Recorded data

__________________________________________________

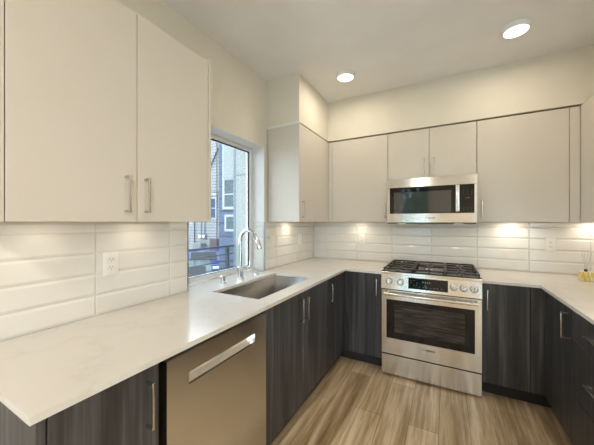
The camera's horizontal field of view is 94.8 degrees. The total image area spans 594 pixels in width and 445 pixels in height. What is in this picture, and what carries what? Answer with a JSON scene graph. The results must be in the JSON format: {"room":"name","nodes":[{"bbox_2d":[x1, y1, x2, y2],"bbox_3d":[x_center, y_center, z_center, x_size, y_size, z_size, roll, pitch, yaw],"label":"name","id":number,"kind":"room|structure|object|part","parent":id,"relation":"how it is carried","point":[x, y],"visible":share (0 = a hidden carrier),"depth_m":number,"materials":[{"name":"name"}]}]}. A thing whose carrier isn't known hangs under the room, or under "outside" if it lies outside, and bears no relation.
{"room":"kitchen","nodes":[
{"label":"kitchen","id":0,"kind":"room"},
{"bbox_2d":[118,0,267,270],"bbox_3d":[-1.232,0.022,1.069,0.200,2.700,6.100,0,0,28],"label":"wall","id":1,"kind":"structure","parent":0,"point":[238,94],"depth_m":2.12,"materials":[{"name":"beige paint"}]},
{"bbox_2d":[0,222,188,340],"bbox_3d":[-0.950,0.229,1.370,0.010,0.456,0.968,0,0,28],"label":"tile backsplash","id":2,"kind":"structure","parent":1,"relation":"attached to","point":[51,276],"depth_m":1.26,"materials":[{"name":"white tile"}]},
{"bbox_2d":[102,251,118,275],"bbox_3d":[-0.940,0.211,1.377,0.012,0.116,0.074,0,0,28],"label":"wall outlet","id":3,"kind":"object","parent":2,"relation":"attached to","point":[110,259],"visible":1,"depth_m":1.37,"materials":[{"name":"white plastic"}]},
{"bbox_2d":[108,257,114,262],"bbox_3d":[-0.937,0.191,1.375,0.004,0.029,0.034,0,0,28],"label":"receptacle","id":4,"kind":"object","parent":3,"relation":"attached to","point":[110,259],"depth_m":1.37,"materials":[{"name":"grey plastic"}]},
{"bbox_2d":[108,264,114,270],"bbox_3d":[-0.937,0.230,1.375,0.004,0.029,0.034,0,0,28],"label":"receptacle","id":5,"kind":"object","parent":3,"relation":"attached to","point":[111,267],"depth_m":1.37,"materials":[{"name":"grey plastic"}]},
{"bbox_3d":[-0.721,0.229,1.795,0.010,0.456,0.003,0,0,28],"label":"edge trim","id":6,"kind":"part","parent":2,"relation":"part of","materials":[{"name":"silver metal"}]},
{"bbox_2d":[0,0,210,221],"bbox_3d":[-0.811,-0.446,1.228,0.371,0.892,0.830,0,0,28],"label":"upper cabinet","id":7,"kind":"object","parent":1,"relation":"attached to","point":[105,116],"visible":1,"depth_m":1.02,"materials":[{"name":"beige laminate"}]},
{"bbox_3d":[-1.020,-0.446,0.879,0.336,0.892,0.018,0,0,28],"label":"panel","id":8,"kind":"part","parent":7,"relation":"part of","materials":[{"name":"beige laminate"}]},
{"bbox_3d":[-0.782,-0.442,0.987,0.019,0.883,0.393,0,0,28],"label":"door","id":9,"kind":"part","parent":7,"relation":"part of","materials":[{"name":"beige laminate"}]},
{"bbox_3d":[-0.686,-0.113,1.106,0.036,0.150,0.009,0,0,28],"label":"handle","id":10,"kind":"part","parent":7,"relation":"part of","materials":[{"name":"silver metal"}]},
{"bbox_3d":[-0.647,-0.113,1.179,0.036,0.150,0.009,0,0,28],"label":"handle","id":11,"kind":"part","parent":7,"relation":"part of","materials":[{"name":"silver metal"}]},
{"bbox_3d":[-0.594,-0.442,1.335,0.019,0.883,0.392,0,0,28],"label":"door","id":12,"kind":"part","parent":7,"relation":"part of","materials":[{"name":"beige laminate"}]},
{"bbox_3d":[-0.633,-0.446,1.593,0.336,0.892,0.018,0,0,28],"label":"panel","id":13,"kind":"part","parent":7,"relation":"part of","materials":[{"name":"beige laminate"}]},
{"bbox_2d":[189,125,263,283],"bbox_3d":[-0.602,-0.124,2.224,0.190,1.158,0.867,0,0,28],"label":"window","id":14,"kind":"structure","parent":1,"relation":"in","point":[254,152],"depth_m":2.58,"materials":[{"name":"white paint"}]},
{"bbox_2d":[253,222,263,269],"bbox_3d":[-0.373,0.229,2.586,0.128,0.456,0.004,0,0,28],"label":"tile backsplash","id":15,"kind":"structure","parent":1,"relation":"attached to","point":[258,227],"depth_m":2.58,"materials":[{"name":"grey tile"}]},
{"bbox_2d":[267,121,298,129],"bbox_3d":[-0.138,-0.888,2.517,0.344,0.020,0.004,0,0,28],"label":"trim","id":16,"kind":"structure","parent":1,"relation":"attached to","point":[297,122],"depth_m":2.51,"materials":[{"name":"white paint"}]},
{"bbox_2d":[264,222,313,269],"bbox_3d":[-0.047,0.229,3.037,0.011,0.456,1.092,0,0,28],"label":"tile backsplash","id":17,"kind":"structure","parent":1,"relation":"attached to","point":[286,250],"depth_m":2.92,"materials":[{"name":"white tile"}]},
{"bbox_3d":[-0.306,0.229,2.559,0.011,0.456,0.003,0,0,28],"label":"edge trim","id":18,"kind":"part","parent":17,"relation":"part of","materials":[{"name":"silver metal"}]},
{"bbox_2d":[269,236,273,247],"bbox_3d":[-0.247,0.197,2.657,0.012,0.116,0.074,0,0,28],"label":"light switch","id":19,"kind":"object","parent":17,"relation":"attached to","point":[271,238],"visible":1,"depth_m":2.64,"materials":[{"name":"white plastic"}]},
{"bbox_2d":[298,234,301,244],"bbox_3d":[0.029,0.204,3.167,0.012,0.116,0.074,0,0,28],"label":"wall outlet","id":20,"kind":"object","parent":17,"relation":"attached to","point":[299,235],"visible":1,"depth_m":3.15,"materials":[{"name":"white plastic"}]},
{"bbox_2d":[268,122,328,221],"bbox_3d":[0.130,-0.446,2.967,0.371,0.892,1.040,0,0,28],"label":"upper cabinet","id":21,"kind":"object","parent":1,"relation":"attached to","point":[298,158],"visible":0.98,"depth_m":2.55,"materials":[{"name":"beige laminate"}]},
{"bbox_3d":[-0.129,-0.446,2.526,0.336,0.892,0.017,0,0,28],"label":"panel","id":22,"kind":"part","parent":21,"relation":"part of","materials":[{"name":"beige laminate"}]},
{"bbox_3d":[0.168,-0.442,2.741,0.019,0.883,0.639,0,0,28],"label":"door","id":23,"kind":"part","parent":21,"relation":"part of","materials":[{"name":"beige laminate"}]},
{"bbox_2d":[267,44,593,142],"bbox_3d":[1.168,-1.112,2.412,2.745,0.432,1.053,0,0,28],"label":"soffit","id":24,"kind":"structure","parent":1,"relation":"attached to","point":[562,79],"depth_m":2.47,"materials":[{"name":"beige paint"}]},
{"bbox_2d":[162,0,593,102],"bbox_3d":[1.054,-1.388,-0.168,5.400,0.120,6.100,0,0,28],"label":"ceiling","id":25,"kind":"structure","parent":0,"point":[387,44],"depth_m":1.93,"materials":[{"name":"paint"}]},
{"bbox_2d":[336,70,354,81],"bbox_3d":[0.435,-1.313,2.470,0.176,0.029,0.176,0,0,28],"label":"recessed light","id":26,"kind":"object","parent":25,"relation":"in","point":[344,75],"visible":1,"depth_m":2.44,"materials":[{"name":"white paint"}]},
{"bbox_2d":[500,18,532,38],"bbox_3d":[1.495,-1.313,1.867,0.176,0.029,0.176,0,0,28],"label":"recessed light","id":27,"kind":"object","parent":25,"relation":"in","point":[516,28],"visible":1,"depth_m":1.84,"materials":[{"name":"white paint"}]},
{"bbox_2d":[270,356,572,444],"bbox_3d":[1.054,1.432,-0.168,5.400,0.120,6.100,0,0,28],"label":"floor","id":28,"kind":"structure","parent":0,"point":[355,402],"depth_m":1.92,"materials":[{"name":"brown wood"}]},
{"bbox_2d":[0,363,158,444],"bbox_3d":[-0.808,0.925,0.941,0.644,0.893,0.326,0,0,28],"label":"base cabinet","id":29,"kind":"object","parent":28,"relation":"on","point":[126,412],"visible":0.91,"depth_m":0.80,"materials":[{"name":"grey wood"}]},
{"bbox_3d":[-0.897,0.925,0.815,0.608,0.893,0.019,0,0,28],"label":"panel","id":30,"kind":"part","parent":29,"relation":"part of","materials":[{"name":"grey wood"}]},
{"bbox_3d":[-0.485,0.605,0.900,0.036,0.153,0.009,0,0,28],"label":"handle","id":31,"kind":"part","parent":29,"relation":"part of","materials":[{"name":"silver metal"}]},
{"bbox_2d":[159,312,265,444],"bbox_3d":[-0.584,0.929,1.381,0.604,0.885,0.610,0,0,28],"label":"dishwasher","id":32,"kind":"object","parent":28,"relation":"on","point":[212,391],"visible":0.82,"depth_m":1.20,"materials":[{"name":"silver metal"}]},
{"bbox_2d":[263,280,326,444],"bbox_3d":[-0.212,0.925,2.043,0.644,0.893,0.895,0,0,28],"label":"base cabinet","id":33,"kind":"object","parent":28,"relation":"on","point":[296,327],"visible":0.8,"depth_m":1.79,"materials":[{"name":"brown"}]},
{"bbox_3d":[-0.075,0.872,1.714,0.018,0.773,0.446,0,0,28],"label":"door","id":34,"kind":"part","parent":33,"relation":"part of","materials":[{"name":"black wood"}]},
{"bbox_3d":[0.031,0.605,1.853,0.036,0.153,0.009,0,0,28],"label":"handle","id":35,"kind":"part","parent":33,"relation":"part of","materials":[{"name":"silver metal"}]},
{"bbox_3d":[0.068,0.605,1.921,0.036,0.153,0.009,0,0,28],"label":"handle","id":36,"kind":"part","parent":33,"relation":"part of","materials":[{"name":"silver metal"}]},
{"bbox_3d":[0.138,0.872,2.108,0.018,0.773,0.445,0,0,28],"label":"door","id":37,"kind":"part","parent":33,"relation":"part of","materials":[{"name":"black wood"}]},
{"bbox_2d":[319,272,343,381],"bbox_3d":[0.251,0.925,2.898,0.644,0.893,1.045,0,0,28],"label":"base cabinet","id":38,"kind":"object","parent":28,"relation":"on","point":[335,285],"visible":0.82,"depth_m":2.47,"materials":[{"name":"black wood"}]},
{"bbox_2d":[0,257,389,426],"bbox_3d":[-0.114,0.467,2.032,1.118,0.020,2.941,0,0,28],"label":"countertop","id":39,"kind":"structure","parent":38,"relation":"on","point":[44,373],"depth_m":1.07,"materials":[{"name":"white stone"}]},
{"bbox_2d":[220,275,225,283],"bbox_3d":[-0.551,0.427,2.020,0.048,0.058,0.048,0,0,28],"label":"air gap cap","id":40,"kind":"object","parent":39,"relation":"on","point":[222,277],"visible":1,"depth_m":2.01,"materials":[{"name":"silver metal"}]},
{"bbox_2d":[237,228,261,279],"bbox_3d":[-0.353,0.254,2.178,0.238,0.405,0.155,0,0,28],"label":"kitchen faucet","id":41,"kind":"object","parent":39,"relation":"on","point":[240,269],"visible":1,"depth_m":2.16,"materials":[{"name":"silver metal"}]},
{"bbox_3d":[-0.382,0.203,2.139,0.193,0.305,0.028,0,0,28],"label":"spout","id":42,"kind":"part","parent":41,"relation":"part of","materials":[{"name":"silver metal"}]},
{"bbox_2d":[219,275,306,298],"bbox_3d":[-0.214,0.581,2.025,0.384,0.204,0.756,0,0,28],"label":"sink","id":43,"kind":"object","parent":39,"relation":"in","point":[259,289],"visible":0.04,"depth_m":2.30,"materials":[{"name":"silver metal"}]},
{"bbox_3d":[0.339,0.872,2.479,0.018,0.773,0.391,0,0,28],"label":"door","id":44,"kind":"part","parent":38,"relation":"part of","materials":[{"name":"black wood"}]},
{"bbox_2d":[340,271,381,365],"bbox_3d":[0.726,0.925,2.870,0.433,0.893,0.644,0,0,28],"label":"base cabinet","id":45,"kind":"object","parent":28,"relation":"on","point":[362,291],"visible":0.81,"depth_m":2.61,"materials":[{"name":"black wood"}]},
{"bbox_2d":[381,259,481,396],"bbox_3d":[1.235,0.893,2.549,0.758,0.957,0.720,0,0,28],"label":"gas range","id":46,"kind":"object","parent":28,"relation":"on","point":[432,313],"visible":1,"depth_m":2.27,"materials":[{"name":"silver metal"}]},
{"bbox_3d":[0.891,0.526,2.365,0.051,0.051,0.040,0,0,28],"label":"knob","id":47,"kind":"part","parent":46,"relation":"part of","materials":[{"name":"silver metal"}]},
{"bbox_3d":[1.100,0.862,2.303,0.668,0.345,0.032,0,0,28],"label":"door glass","id":48,"kind":"part","parent":46,"relation":"part of","materials":[{"name":"black glass"}]},
{"bbox_3d":[1.078,0.634,2.260,0.700,0.025,0.062,0,0,28],"label":"door handle","id":49,"kind":"part","parent":46,"relation":"part of","materials":[{"name":"silver metal"}]},
{"bbox_3d":[1.097,0.530,2.295,0.756,0.127,0.054,0,0,28],"label":"control panel","id":50,"kind":"part","parent":46,"relation":"part of","materials":[{"name":"silver metal"}]},
{"bbox_3d":[1.101,1.269,2.303,0.754,0.169,0.035,0,0,28],"label":"storage drawer","id":51,"kind":"part","parent":46,"relation":"part of","materials":[{"name":"silver metal"}]},
{"bbox_3d":[1.101,0.889,2.303,0.754,0.567,0.035,0,0,28],"label":"oven door","id":52,"kind":"part","parent":46,"relation":"part of","materials":[{"name":"silver metal"}]},
{"bbox_2d":[382,259,481,281],"bbox_3d":[1.250,0.441,2.577,0.758,0.052,0.657,0,0,28],"label":"cooktop","id":53,"kind":"object","parent":46,"relation":"in","point":[411,269],"depth_m":2.40,"materials":[{"name":"black metal"}]},
{"bbox_3d":[1.245,0.526,2.173,0.051,0.051,0.040,0,0,28],"label":"knob","id":54,"kind":"part","parent":46,"relation":"part of","materials":[{"name":"silver metal"}]},
{"bbox_3d":[1.305,0.526,2.140,0.051,0.051,0.040,0,0,28],"label":"knob","id":55,"kind":"part","parent":46,"relation":"part of","materials":[{"name":"silver metal"}]},
{"bbox_3d":[1.366,0.526,2.108,0.051,0.051,0.040,0,0,28],"label":"knob","id":56,"kind":"part","parent":46,"relation":"part of","materials":[{"name":"silver metal"}]},
{"bbox_2d":[482,283,550,407],"bbox_3d":[1.787,0.925,2.296,0.448,0.893,0.644,0,0,28],"label":"base cabinet","id":57,"kind":"object","parent":28,"relation":"on","point":[513,317],"visible":0.9,"depth_m":2.06,"materials":[{"name":"black wood"}]},
{"bbox_3d":[1.589,0.872,2.088,0.296,0.773,0.018,0,0,28],"label":"door","id":58,"kind":"part","parent":57,"relation":"part of","materials":[{"name":"black wood"}]},
{"bbox_2d":[545,291,572,442],"bbox_3d":[2.068,0.925,1.892,0.644,0.893,1.086,0,0,28],"label":"base cabinet","id":59,"kind":"object","parent":28,"relation":"on","point":[558,317],"visible":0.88,"depth_m":1.72,"materials":[{"name":"black wood"}]},
{"bbox_2d":[476,268,593,324],"bbox_3d":[1.738,0.467,1.631,0.999,0.020,1.884,0,0,28],"label":"countertop","id":60,"kind":"structure","parent":59,"relation":"on","point":[576,294],"depth_m":2.02,"materials":[{"name":"white stone"}]},
{"bbox_2d":[578,250,593,281],"bbox_3d":[2.243,0.332,2.122,0.069,0.250,0.068,0,0,28],"label":"reed diffuser","id":61,"kind":"object","parent":60,"relation":"on","point":[585,275],"visible":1,"depth_m":2.10,"materials":[{"name":"yellow glass"}]},
{"bbox_2d":[578,271,593,281],"bbox_3d":[2.243,0.422,2.122,0.068,0.070,0.068,0,0,28],"label":"jar","id":62,"kind":"object","parent":61,"relation":"on","point":[582,275],"depth_m":2.10,"materials":[{"name":"yellow glass"}]},
{"bbox_3d":[1.563,0.605,1.599,0.036,0.153,0.009,0,0,28],"label":"handle","id":63,"kind":"part","parent":59,"relation":"part of","materials":[{"name":"silver metal"}]},
{"bbox_2d":[572,310,593,444],"bbox_3d":[1.627,0.925,1.078,0.644,0.893,0.759,0,0,28],"label":"base cabinet","id":64,"kind":"object","parent":28,"relation":"on","point":[582,329],"visible":0.96,"depth_m":1.43,"materials":[{"name":"black wood"}]},
{"bbox_3d":[1.384,1.114,1.210,0.018,0.286,0.758,0,0,28],"label":"drawer","id":65,"kind":"part","parent":64,"relation":"part of","materials":[{"name":"black wood"}]},
{"bbox_3d":[1.384,0.815,1.210,0.018,0.306,0.758,0,0,28],"label":"drawer","id":66,"kind":"part","parent":64,"relation":"part of","materials":[{"name":"black wood"}]},
{"bbox_3d":[1.384,0.573,1.210,0.018,0.172,0.758,0,0,28],"label":"drawer","id":67,"kind":"part","parent":64,"relation":"part of","materials":[{"name":"black wood"}]},
{"bbox_3d":[1.360,0.807,1.222,0.036,0.009,0.259,0,0,28],"label":"handle","id":68,"kind":"part","parent":64,"relation":"part of","materials":[{"name":"silver metal"}]},
{"bbox_3d":[1.360,0.568,1.222,0.036,0.009,0.259,0,0,28],"label":"handle","id":69,"kind":"part","parent":64,"relation":"part of","materials":[{"name":"silver metal"}]},
{"bbox_2d":[314,222,593,274],"bbox_3d":[1.417,0.229,2.871,2.743,0.456,0.008,0,0,28],"label":"tile backsplash","id":70,"kind":"structure","parent":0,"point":[513,246],"depth_m":2.71,"materials":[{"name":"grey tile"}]},
{"bbox_2d":[359,234,364,243],"bbox_3d":[0.758,0.204,3.220,0.074,0.116,0.012,0,0,28],"label":"wall outlet","id":71,"kind":"object","parent":70,"relation":"attached to","point":[361,236],"visible":1,"depth_m":3.21,"materials":[{"name":"white plastic"}]},
{"bbox_2d":[545,238,555,250],"bbox_3d":[2.243,0.202,2.417,0.074,0.116,0.012,0,0,28],"label":"wall outlet","id":72,"kind":"object","parent":70,"relation":"attached to","point":[550,243],"visible":1,"depth_m":2.42,"materials":[{"name":"white plastic"}]},
{"bbox_3d":[1.467,0.022,2.963,2.745,2.700,0.200,0,0,28],"label":"wall","id":73,"kind":"structure","parent":0,"visible":0},
{"bbox_2d":[329,134,387,221],"bbox_3d":[0.704,-0.445,3.040,0.635,0.890,0.371,0,0,28],"label":"upper cabinet","id":74,"kind":"object","parent":73,"relation":"attached to","point":[358,168],"visible":0.98,"depth_m":2.90,"materials":[{"name":"beige laminate"}]},
{"bbox_2d":[388,121,476,179],"bbox_3d":[1.316,-0.652,2.709,0.750,0.477,0.371,0,0,28],"label":"upper cabinet","id":75,"kind":"object","parent":73,"relation":"attached to","point":[449,150],"visible":0.91,"depth_m":2.56,"materials":[{"name":"beige laminate"}]},
{"bbox_3d":[1.084,-0.648,2.675,0.373,0.470,0.019,0,0,28],"label":"door","id":76,"kind":"part","parent":75,"relation":"part of","materials":[{"name":"beige laminate"}]},
{"bbox_2d":[387,174,476,223],"bbox_3d":[1.299,-0.196,2.676,0.747,0.430,0.440,0,0,28],"label":"microwave","id":77,"kind":"object","parent":75,"relation":"attached to","point":[440,199],"visible":1,"depth_m":2.50,"materials":[{"name":"silver metal"}]},
{"bbox_3d":[1.177,-0.203,2.557,0.590,0.247,0.043,0,0,28],"label":"door glass","id":78,"kind":"part","parent":77,"relation":"part of","materials":[{"name":"black glass"}]},
{"bbox_3d":[1.312,0.013,2.701,0.741,0.010,0.383,0,0,28],"label":"plate","id":79,"kind":"part","parent":77,"relation":"part of","materials":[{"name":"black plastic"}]},
{"bbox_3d":[1.402,-0.207,2.391,0.032,0.233,0.036,0,0,28],"label":"handle","id":80,"kind":"part","parent":77,"relation":"part of","materials":[{"name":"silver metal"}]},
{"bbox_3d":[1.485,-0.203,2.390,0.108,0.247,0.044,0,0,28],"label":"control panel","id":81,"kind":"part","parent":77,"relation":"part of","materials":[{"name":"black glass"}]},
{"bbox_3d":[1.415,-0.648,2.496,0.373,0.470,0.019,0,0,28],"label":"door","id":82,"kind":"part","parent":75,"relation":"part of","materials":[{"name":"beige laminate"}]},
{"bbox_2d":[477,106,579,221],"bbox_3d":[1.939,-0.445,2.372,0.660,0.890,0.371,0,0,28],"label":"upper cabinet","id":83,"kind":"object","parent":73,"relation":"attached to","point":[528,165],"visible":0.98,"depth_m":2.23,"materials":[{"name":"beige laminate"}]},
{"bbox_2d":[580,95,593,221],"bbox_3d":[2.020,-0.445,1.474,0.335,0.890,1.866,0,0,28],"label":"upper cabinet","id":84,"kind":"object","parent":73,"relation":"attached to","point":[587,108],"visible":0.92,"depth_m":1.98,"materials":[{"name":"beige laminate"}]},
{"bbox_3d":[-1.911,1.482,2.568,2.420,0.180,6.290,0,0,28],"label":"balcony slab","id":85,"kind":"object","parent":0,"visible":0},
{"bbox_2d":[189,244,233,275],"bbox_3d":[-2.872,0.939,3.083,0.060,0.905,6.280,0,0,28],"label":"balcony railing","id":86,"kind":"object","parent":85,"relation":"on","point":[226,247],"visible":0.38,"depth_m":5.41,"materials":[{"name":"grey metal"}]},
{"bbox_3d":[-2.872,0.952,3.083,0.021,0.021,6.280,0,0,28],"label":"rail","id":87,"kind":"part","parent":86,"relation":"part of","materials":[{"name":"grey metal"}]},
{"bbox_3d":[-2.872,0.812,3.083,0.021,0.021,6.280,0,0,28],"label":"rail","id":88,"kind":"part","parent":86,"relation":"part of","materials":[{"name":"grey metal"}]},
{"bbox_3d":[-2.872,0.672,3.083,0.021,0.021,6.280,0,0,28],"label":"rail","id":89,"kind":"part","parent":86,"relation":"part of","materials":[{"name":"grey"}]},
{"bbox_3d":[-2.872,0.507,3.083,0.060,0.040,6.280,0,0,28],"label":"rail","id":90,"kind":"part","parent":86,"relation":"part of","materials":[{"name":"grey metal"}]},
{"bbox_3d":[-1.463,0.960,5.686,0.060,0.864,0.060,0,0,28],"label":"post","id":91,"kind":"part","parent":86,"relation":"part of","materials":[{"name":"grey metal"}]},
{"label":"outside","id":92,"kind":"structure","parent":0,"visible":0},
{"bbox_3d":[-12.726,3.172,21.903,39.750,0.200,60.000,0,0,28],"label":"pavement","id":93,"kind":"object","parent":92,"visible":0},
{"bbox_2d":[193,242,204,248],"bbox_3d":[-7.566,2.337,20.985,0.900,1.430,0.500,0,0,28],"label":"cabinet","id":94,"kind":"object","parent":93,"relation":"on","point":[195,245],"visible":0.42,"depth_m":20.76,"materials":[{"name":"grey"}]},
{"bbox_2d":[189,259,211,284],"bbox_3d":[-4.418,2.359,11.004,1.820,1.425,4.340,0,0,-20],"label":"parked car","id":95,"kind":"object","parent":93,"relation":"on","point":[204,268],"visible":0.16,"depth_m":10.46,"materials":[{"name":"teal paint"}]},
{"bbox_2d":[189,140,218,248],"bbox_3d":[-8.320,-2.278,24.529,13.000,10.700,5.185,0,0,28],"label":"house","id":96,"kind":"structure","parent":93,"relation":"on","point":[196,229],"depth_m":20.74,"materials":[{"name":"white"}]},
{"bbox_2d":[202,222,206,238],"bbox_3d":[-7.194,0.582,21.043,0.320,1.520,0.235,0,0,28],"label":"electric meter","id":97,"kind":"object","parent":96,"relation":"attached to","point":[204,236],"visible":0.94,"depth_m":21.04,"materials":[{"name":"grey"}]},
{"bbox_2d":[189,248,218,277],"bbox_3d":[-5.467,2.359,16.040,1.820,1.425,4.340,0,0,-17],"label":"parked car","id":98,"kind":"object","parent":93,"relation":"on","point":[210,252],"visible":0.29,"depth_m":15.09,"materials":[{"name":"blue paint"}]},
{"bbox_2d":[219,143,232,277],"bbox_3d":[-1.264,-1.778,13.953,4.520,9.700,3.070,0,0,28],"label":"house","id":99,"kind":"structure","parent":93,"relation":"on","point":[225,152],"depth_m":13.47,"materials":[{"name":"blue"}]},
{"bbox_2d":[223,145,232,179],"bbox_3d":[-3.271,-3.188,13.333,0.860,2.220,0.069,0,0,28],"label":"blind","id":100,"kind":"object","parent":99,"relation":"hanging from","point":[227,151],"depth_m":13.38,"materials":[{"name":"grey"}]},
{"bbox_2d":[233,148,245,273],"bbox_3d":[-0.217,-1.278,5.571,2.300,8.700,0.615,0,0,28],"label":"wall","id":101,"kind":"structure","parent":93,"relation":"on","point":[239,157],"depth_m":5.80,"materials":[{"name":"grey"}]}
]}

__________________________________________________

§ **Exercise requirements**
Consider the entries above and return each line with the string "blue".

§ **Result of the exercise**
{"bbox_2d":[189,248,218,277],"bbox_3d":[-5.467,2.359,16.040,1.820,1.425,4.340,0,0,-17],"label":"parked car","id":98,"kind":"object","parent":93,"relation":"on","point":[210,252],"visible":0.29,"depth_m":15.09,"materials":[{"name":"blue paint"}]},
{"bbox_2d":[219,143,232,277],"bbox_3d":[-1.264,-1.778,13.953,4.520,9.700,3.070,0,0,28],"label":"house","id":99,"kind":"structure","parent":93,"relation":"on","point":[225,152],"depth_m":13.47,"materials":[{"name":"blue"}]},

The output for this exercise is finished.